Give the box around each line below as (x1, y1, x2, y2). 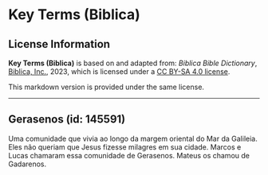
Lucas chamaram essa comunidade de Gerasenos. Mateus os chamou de (8, 150, 250, 160)
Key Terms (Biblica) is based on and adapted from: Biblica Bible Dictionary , (8, 58, 258, 68)
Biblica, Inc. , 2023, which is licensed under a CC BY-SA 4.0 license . (8, 67, 231, 76)
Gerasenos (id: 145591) (8, 113, 126, 126)
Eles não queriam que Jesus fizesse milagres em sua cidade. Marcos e (8, 142, 242, 152)
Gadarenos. (8, 159, 47, 169)
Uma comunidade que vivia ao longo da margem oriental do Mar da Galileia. (8, 134, 258, 143)
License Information (8, 37, 110, 51)
################
Your goal:
The whole listing must come back verbatim, with no pictures included.

Task result:
Give the box around each line below as (x1, y1, x2, y2). 
Lucas chamaram essa comunidade de Gerasenos. Mateus os chamou de (8, 150, 250, 160)
Key Terms (Biblica) is based on and adapted from: Biblica Bible Dictionary , (8, 58, 258, 68)
Biblica, Inc. , 2023, which is licensed under a CC BY-SA 4.0 license . (8, 67, 231, 76)
Gerasenos (id: 145591) (8, 113, 126, 126)
Eles não queriam que Jesus fizesse milagres em sua cidade. Marcos e (8, 142, 242, 152)
Gadarenos. (8, 159, 47, 169)
Uma comunidade que vivia ao longo da margem oriental do Mar da Galileia. (8, 134, 258, 143)
License Information (8, 37, 110, 51)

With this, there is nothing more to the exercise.